In the following three videos, I've broken down the key actions refined after gathering feedback on the prior video: Creating a Group, Scan Receipt, and Split Evenly. Based on the feedback from round 1, I decided to go with a more intuitive "create group", so that once more names were typed, the CTA would automatically transform into group-relevant CTAs, and the user would not have to switch between group-individual through an additional tap. For scanning receipt, I added in an indicator light so as to clarify when list items were aligned properly. In Split Evenly, I opted to hide the components that allowed for drag and drop, so that users could maintain a record of the receipt but still charge evenly.

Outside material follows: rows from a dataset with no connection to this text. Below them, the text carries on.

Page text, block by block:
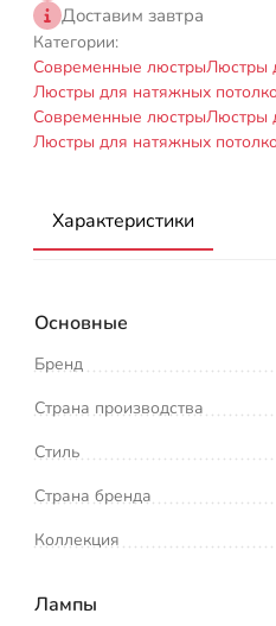
Доставим завтра
Категории:
Современные люстрыЛюстры
Люстры для натяжных
Современные люстрыЛюстры
Люстры для натяжных
Характеристики
Основные
Бренд
Страна производства
Стиль
Страна бренда
Коллекция
Лампы
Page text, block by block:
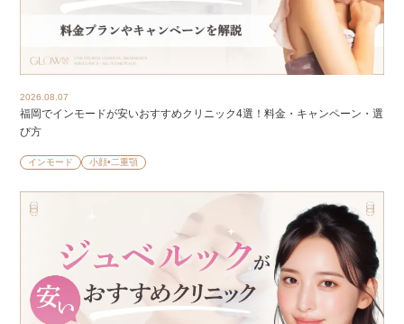
2026.08.07
福岡でインモードが安いおすすめクリニック4選！料金・キャンペーン・選
び方
インモード 小顔•二重顎
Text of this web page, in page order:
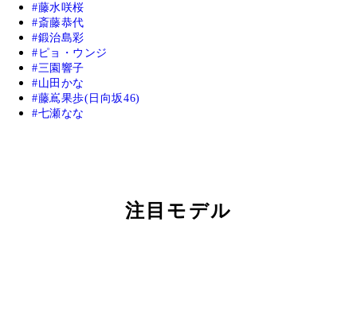
藤水咲桜
斎藤恭代
鍛治島彩
ピョ・ウンジ
三園響子
山田かな
藤嶌果歩(日向坂46)
七瀬なな
注目モデル
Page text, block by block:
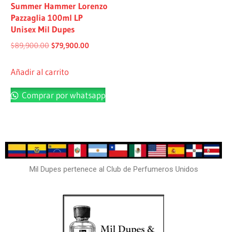
Summer Hammer Lorenzo
Pazzaglia 100ml LP
Unisex Mil Dupes
$89,900.00 $79,900.00
Añadir al carrito
Comprar por whatsapp
Mil Dupes pertenece al Club de Perfumeros Unidos
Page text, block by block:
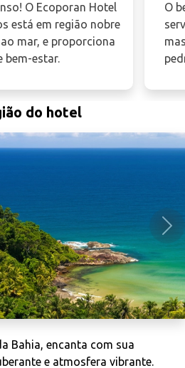
O Ecoporan Hotel
está em região nobre
mar, e proporciona
bem-estar.
O
do hotel
Bahia, encanta com sua
e atmosfera vibrante.
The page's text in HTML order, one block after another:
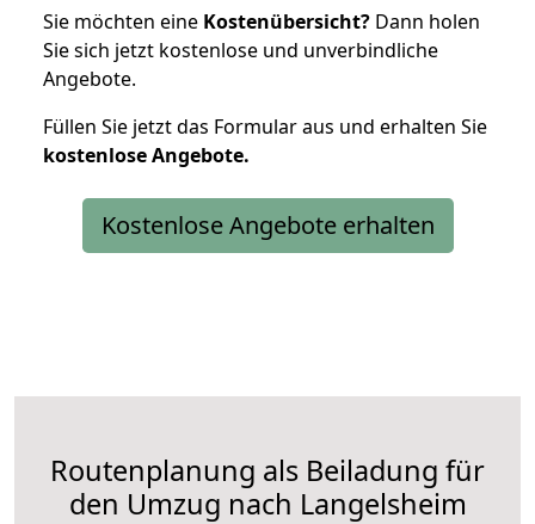
Sie möchten eine Kostenübersicht? Dann holen
Sie sich jetzt kostenlose und unverbindliche
Angebote.
Füllen Sie jetzt das Formular aus und erhalten Sie
kostenloseAngebote.
Kostenlose Angebote erhalten
Routenplanung als Beiladung für
den Umzug nach Langelsheim
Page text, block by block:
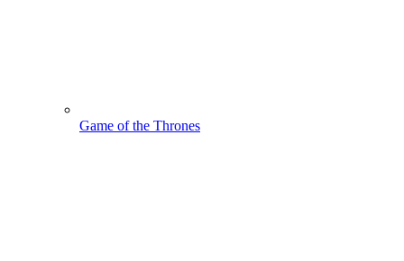
Game of the Thrones
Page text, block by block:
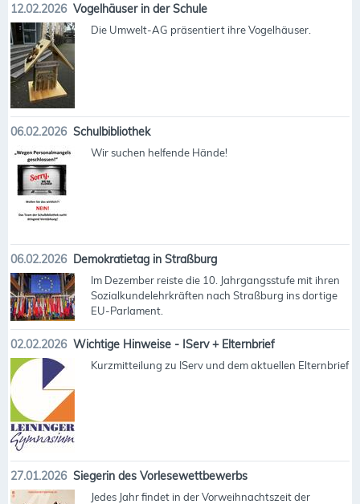
12.02.2026 Vogelhäuser in der Schule
Die Umwelt-AG präsentiert ihre Vogelhäuser.
06.02.2026 Schulbibliothek
Wir suchen helfende Hände!
06.02.2026 Demokratietag in Straßburg
Im Dezember reiste die 10. Jahrgangsstufe mit ihren
Sozialkundelehrkräften nach Straßburg ins dortige
EU-Parlament.
02.02.2026 Wichtige Hinweise - IServ + Elternbrief
Kurzmitteilung zu IServ und dem aktuellen Elternbrief
27.01.2026 Siegerin des Vorlesewettbewerbs
Jedes Jahr findet in der Vorweihnachtszeit der
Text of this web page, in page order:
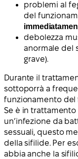
problemi al
del
debolezza
anormale del
grave).
Durante il
sottoporrà a
funzionamento del
Se è in
un’infezione da
sessuali, questo
della sifilide. Per
abbia anche la
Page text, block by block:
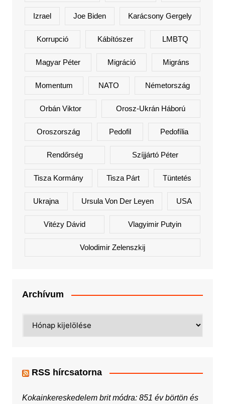
Izrael Joe Biden Karácsony Gergely
Korrupció Kábítószer LMBTQ
Magyar Péter Migráció Migráns
Momentum NATO Németország
Orbán Viktor Orosz-Ukrán Háború
Oroszország Pedofil Pedofília
Rendőrség Szíjjártó Péter
Tisza Kormány Tisza Párt Tüntetés
Ukrajna Ursula Von Der Leyen USA
Vitézy Dávid Vlagyimir Putyin
Volodimir Zelenszkij
Archívum
RSS hírcsatorna
Kokainkereskedelem brit módra: 851 év börtön és
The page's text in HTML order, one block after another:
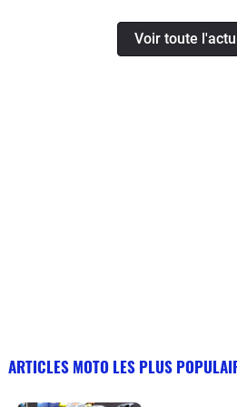
Voir toute
ARTICLES MOTO LES PLUS
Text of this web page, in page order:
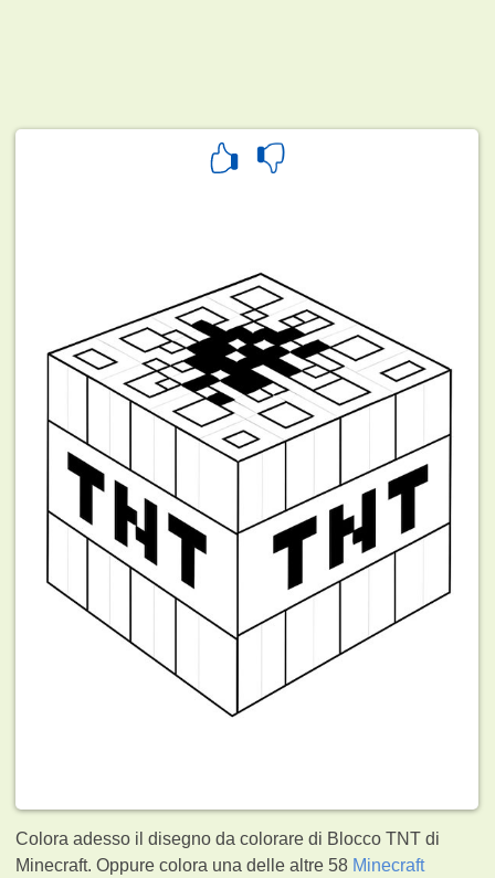
Colora adesso il disegno da colorare di Blocco TNT di
Minecraft. Oppure colora una delle altre 58 Minecraft
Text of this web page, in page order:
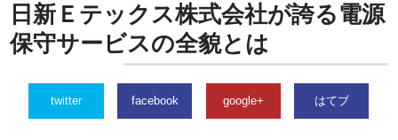
日新Ｅテックス株式会社が誇る電源
保守サービスの全貌とは
twitter facebook google+ はてブ
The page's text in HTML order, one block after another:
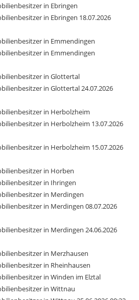
in Ebringen
in Ebringen 18.07.2026
in Emmendingen
in Emmendingen
in Glottertal
in Glottertal 24.07.2026
in Herbolzheim
in Herbolzheim 13.07.2026
in Herbolzheim 15.07.2026
in Horben
in Ihringen
in Merdingen
in Merdingen 08.07.2026
in Merdingen 24.06.2026
in Merzhausen
in Rheinhausen
in Winden im Elztal
in Wittnau
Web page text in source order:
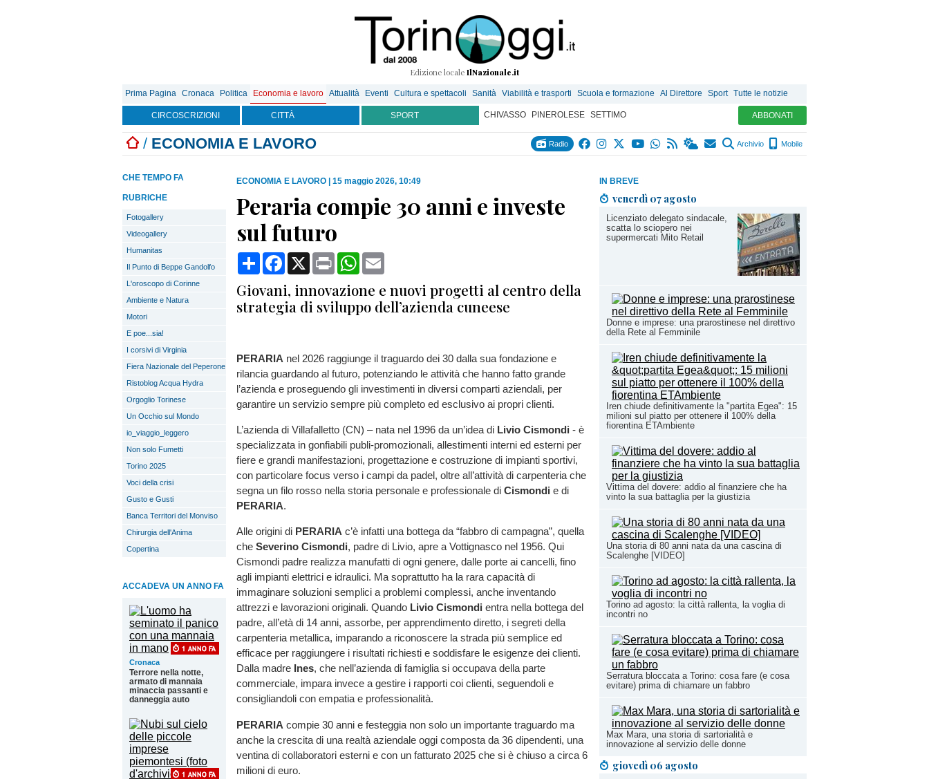
Edizione locale IlNazionale.it
Prima Pagina Cronaca Politica Economia e lavoro Attualità Eventi Cultura e spettacoli Sanità Viabilità e trasporti Scuola e formazione Al Direttore Sport Tutte le notizie
CIRCOSCRIZIONI CITTÀ SPORT CHIVASSO PINEROLESE SETTIMO ABBONATI
/ ECONOMIA E LAVORO Radio Archivio Mobile
IN BREVE
venerdì 07 agosto
Licenziato delegato sindacale,
scatta lo sciopero nei
supermercati Mito Retail
Donne e imprese: una prarostinese nel direttivo
della Rete al Femminile
Iren chiude definitivamente la "partita Egea": 15
milioni sul piatto per ottenere il 100% della
fiorentina ETAmbiente
Vittima del dovere: addio al finanziere che ha
vinto la sua battaglia per la giustizia
Una storia di 80 anni nata da una cascina di
Scalenghe [VIDEO]
Torino ad agosto: la città rallenta, la voglia di
incontri no
Serratura bloccata a Torino: cosa fare (e cosa
evitare) prima di chiamare un fabbro
Max Mara, una storia di sartorialità e
innovazione al servizio delle donne
giovedì 06 agosto
CHE TEMPO FA
RUBRICHE
Fotogallery
Videogallery
Humanitas
Il Punto di Beppe Gandolfo
L'oroscopo di Corinne
Ambiente e Natura
Motori
E poe...sia!
I corsivi di Virginia
Fiera Nazionale del Peperone
Ristoblog Acqua Hydra
Orgoglio Torinese
Un Occhio sul Mondo
io_viaggio_leggero
Non solo Fumetti
Torino 2025
Voci della crisi
Gusto e Gusti
Banca Territori del Monviso
Chirurgia dell'Anima
Copertina
ACCADEVA UN ANNO FA
Cronaca
Terrore nella notte,
armato di mannaia
minaccia passanti e
danneggia auto
ECONOMIA E LAVORO 15 maggio 2026, 10:49
Peraria compie 30 anni e investe
sul futuro
CondividiFacebook
X Print WhatsApp
Giovani, innovazione e nuovi progetti al centro della
strategia di sviluppo dell’azienda cuneese
PERARIA nel 2026 raggiunge il traguardo dei 30 dalla sua fondazione e
rilancia guardando al futuro, potenziando le attività che hanno fatto grande
l’azienda e proseguendo gli investimenti in diversi comparti aziendali, per
garantire un servizio sempre più completo ed esclusivo ai propri clienti.
L’azienda di Villafalletto (CN) – nata nel 1996 da un’idea di Livio Cismondi - è
specializzata in gonfiabili publi-promozionali, allestimenti interni ed esterni per
fiere e grandi manifestazioni, progettazione e costruzione di impianti sportivi,
con particolare focus verso i campi da padel, oltre all’attività di carpenteria che
segna un filo rosso nella storia personale e professionale di Cismondi e di
PERARIA.
Alle origini di PERARIA c’è infatti una bottega da “fabbro di campagna”, quella
che Severino Cismondi, padre di Livio, apre a Vottignasco nel 1956. Qui
Cismondi padre realizza manufatti di ogni genere, dalle porte ai cancelli, fino
agli impianti elettrici e idraulici. Ma soprattutto ha la rara capacità di
immaginare soluzioni semplici a problemi complessi, anche inventando
attrezzi e lavorazioni originali. Quando Livio Cismondi entra nella bottega del
padre, all’età di 14 anni, assorbe, per apprendimento diretto, i segreti della
carpenteria metallica, imparando a riconoscere la strada più semplice ed
efficace per raggiungere i risultati richiesti e soddisfare le esigenze dei clienti.
Dalla madre Ines, che nell’azienda di famiglia si occupava della parte
commerciale, impara invece a gestire i rapporti coi clienti, seguendoli e
consigliandoli con empatia e professionalità.
PERARIA compie 30 anni e festeggia non solo un importante traguardo ma
anche la crescita di una realtà aziendale oggi composta da 36 dipendenti, una
ventina di collaboratori esterni e con un fatturato 2025 che si è chiuso a circa 6
milioni di euro.
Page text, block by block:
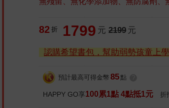
82 折 1799 元 2199 元
認購希望書包，幫助弱勢孩童上學
預計最高可得金幣 85 點
HAPPY GO享100累1點 4點抵1元 折
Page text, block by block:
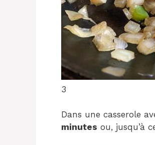
3
Dans une casserole
minutes ou, jusqu’à
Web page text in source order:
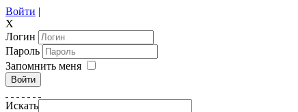
Войти |
X
Логин
Пароль
Запомнить меня
Войти
Искать
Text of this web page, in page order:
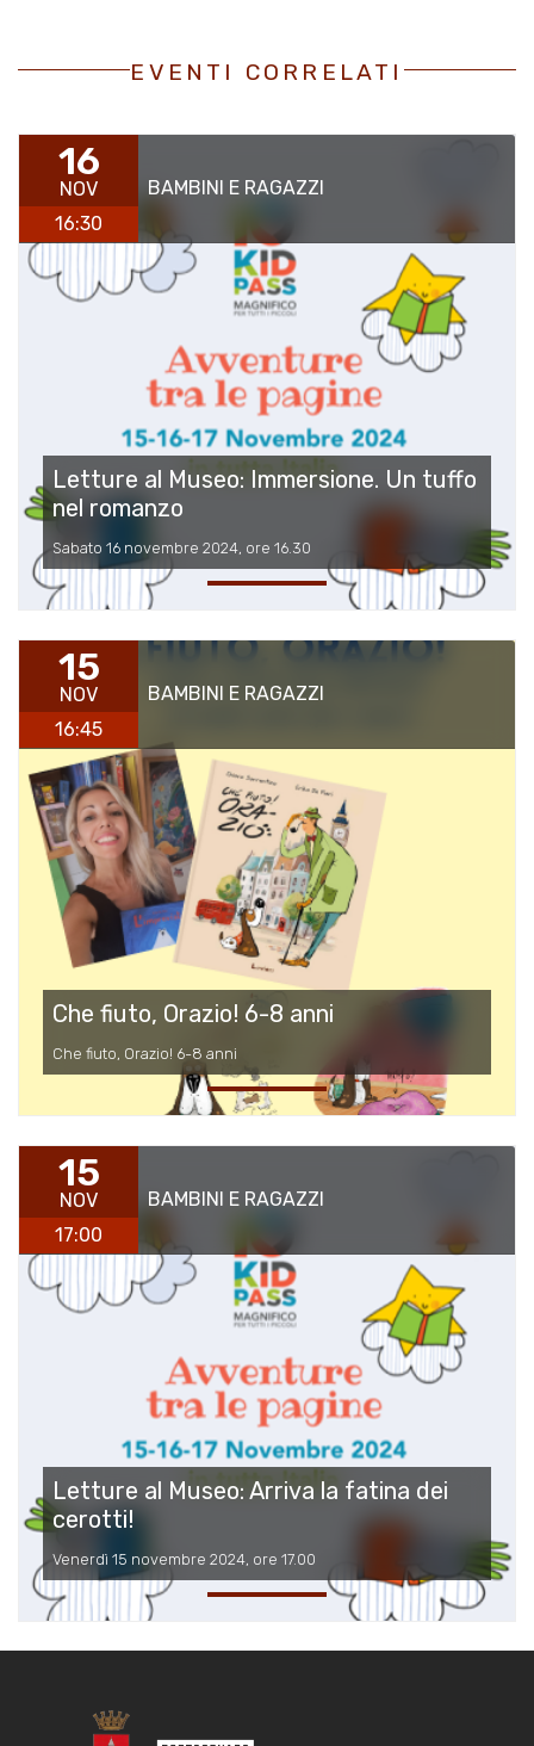
EVENTI CORRELATI
16
NOV
16:30
BAMBINI E RAGAZZI
Letture al Museo: Immersione. Un tuffo
nel romanzo
Sabato 16 novembre 2024, ore 16.30
15
NOV
16:45
BAMBINI E RAGAZZI
Che fiuto, Orazio! 6-8 anni
Che fiuto, Orazio! 6-8 anni
15
NOV
17:00
BAMBINI E RAGAZZI
Letture al Museo: Arriva la fatina dei
cerotti!
Venerdì 15 novembre 2024, ore 17.00
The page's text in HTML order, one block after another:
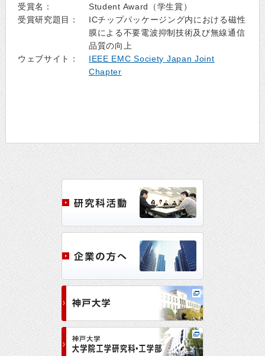
受賞名：
Student Award（学生賞）
受賞研究題目：
ICチップパッケージング内における磁性
膜による不要電波抑制技術及び無線通信
品質の向上
ウェブサイト：
IEEE EMC Society Japan Joint
Chapter
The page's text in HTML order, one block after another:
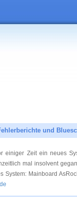
und
einiger Zeit ein neues
mal insolvent
System: Mainboard
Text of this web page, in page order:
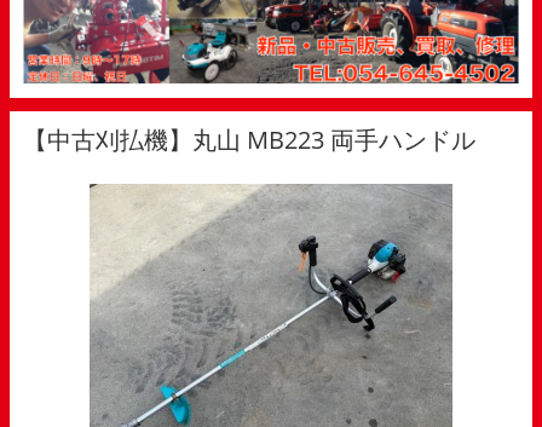
【中古刈払機】丸山 MB223 両手ハンドル
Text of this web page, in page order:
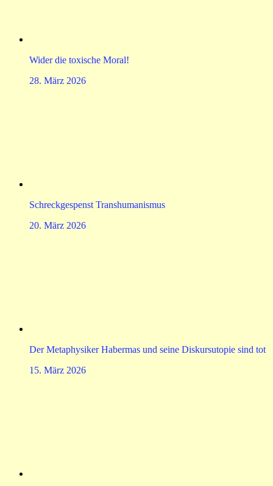
Wider die toxische Moral!
28. März 2026
Schreckgespenst Transhumanismus
20. März 2026
Der Metaphysiker Habermas und seine Diskursutopie sind tot
15. März 2026
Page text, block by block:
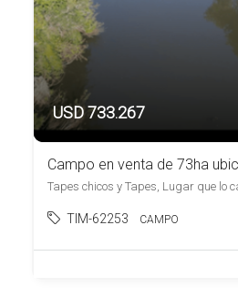
USD 733.267
TIM-62253 CAMPO
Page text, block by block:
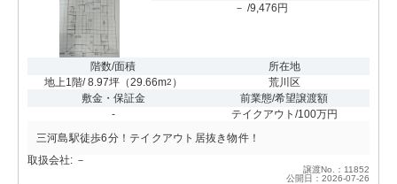
－ /9,476円
階数/面積
地上1階/ 8.97坪（29.66m2 ）
所在地
荒川区
敷金・保証金
-
前業態/希望譲渡額
テイクアウト/100万円
三河島駅徒歩6分！テイクアウト居抜き物件！
取扱会社: －
譲渡No.：11852
公開日：2026-07-26
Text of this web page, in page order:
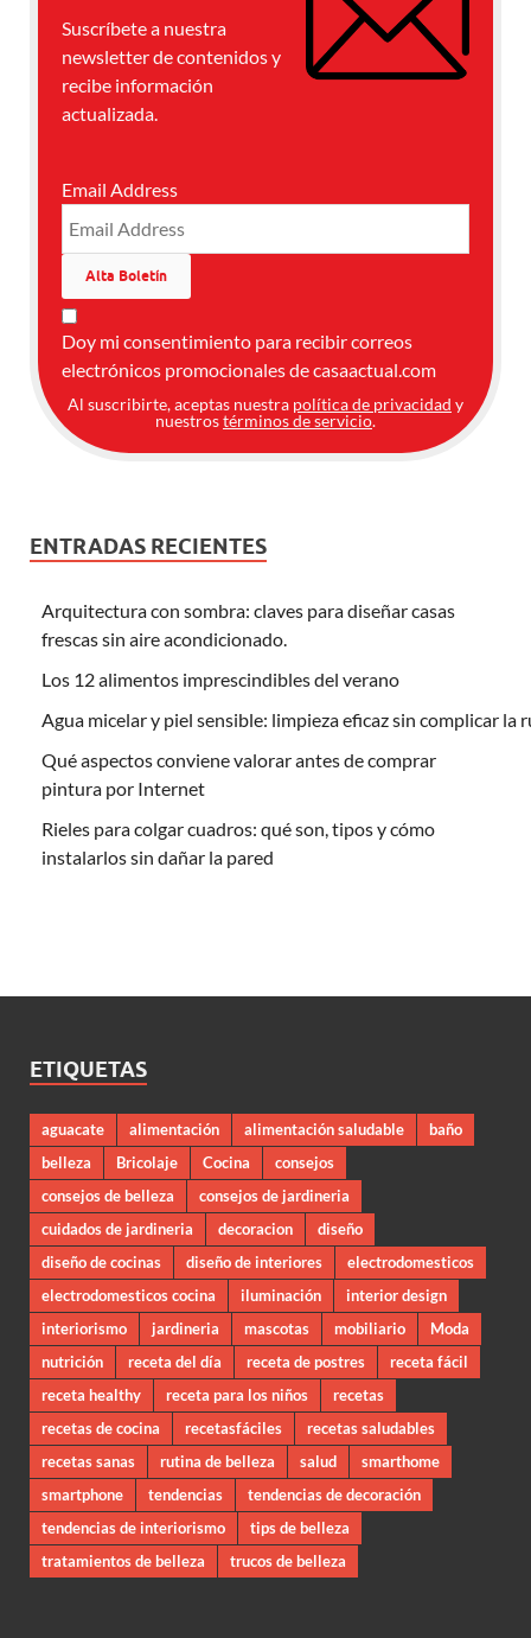
Suscríbete a nuestra
newsletter de contenidos y
recibe información
actualizada.
Email Address
Doy mi consentimiento para recibir correos
electrónicos promocionales de casaactual.com
Al suscribirte, aceptas nuestra política de privacidad y
nuestrostérminos de servicio.
ENTRADAS RECIENTES
Arquitectura con sombra: claves para diseñar casas
frescas sin aire acondicionado.
Los 12 alimentos imprescindibles del verano
Agua micelar y piel sensible: limpieza eficaz sin complicar la
Qué aspectos conviene valorar antes de comprar
pintura por Internet
Rieles para colgar cuadros: qué son, tipos y cómo
instalarlos sin dañar la pared
ETIQUETAS
aguacate alimentación alimentación saludable
baño
belleza
Bricolaje Cocina
consejos
consejos de belleza
consejos de jardineria
cuidados de jardineria
decoracion
diseño
diseño de cocinas
diseño de interiores
electrodomesticos
electrodomesticos cocina
iluminación
interior design
interiorismo
jardineria mascotas mobiliario
Moda
nutrición
receta del día receta de postres
receta fácil
receta healthy
receta para los niños
recetas
recetas de cocina
recetasfáciles
recetas saludables
recetas sanas
rutina de belleza salud
smarthome
smartphone
tendencias
tendencias de decoración
tendencias de interiorismo
tips de belleza
tratamientos de belleza
trucos de belleza
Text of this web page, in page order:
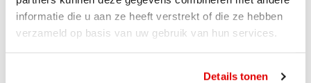
informatie die u aan ze heeft verstrekt of die ze hebben
verzameld op basis van uw gebruik van hun services.
Details tonen
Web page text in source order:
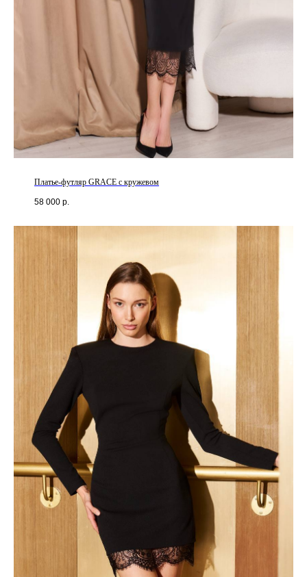
Платье-футляр GRACE с кружевом
58 000 р.
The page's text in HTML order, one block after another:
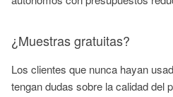
¿Muestras gratuitas?
Los clientes que nunca hayan
tengan dudas sobre la calidad del
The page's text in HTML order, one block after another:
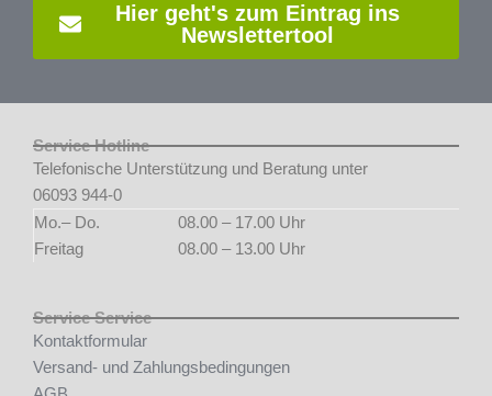
Hier geht's zum Eintrag ins
Newslettertool
Service Hotline
Telefonische Unterstützung und Beratung unter
06093 944-0
Mo.– Do.
08.00 – 17.00 Uhr
Freitag
08.00 – 13.00 Uhr
Service Service
Kontaktformular
Versand- und Zahlungsbedingungen
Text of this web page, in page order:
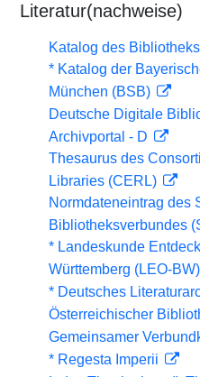
Literatur(nachweise)
Katalog des
* Katalog der
München (BSB)
Deutsche Digitale
Archivportal - D
Thesaurus des
Libraries (CERL)
Normdateneintrag des
Bibliotheksverbundes
* Landeskunde
Württemberg (LEO-
* Deutsches
Österreichischer
Gemeinsamer
* Regesta Imperii
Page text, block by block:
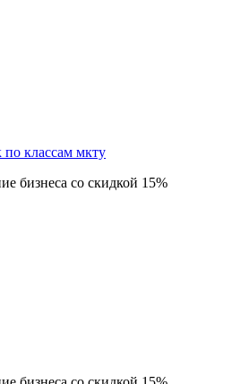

In the next three videos, I've broken down the key actions of: Editing a Scanned Charge, Assigning People to Items, and Changing the Tip Percentage. Since OCR is not the most reliable technology, I thought it'd be best to safeguard against wrongful scanning by allowing for editing capabilities. In the drag and drop assign feature, users are able to easily split one item amongst multiple people, and keep track of number of dishes per person in the bottom tray. For tipping, I decided against a slider, instead opting for a tiered tipping system with a custom field, so that the most common percentages could easily be pulled and changed (default to 15%).


Closing Thoughts

This project is currently still in progress! Additional things I’m exploring include how to simplify the group creation process (proximity sensing?), and changing the interaction pattern for charge.

Special thanks to my friends Phillip, Mojia, Jenny, Roshan, Andy, Mika, Brandon, and Sherrie for letting me bug them with a million questions about their venmo behaviors.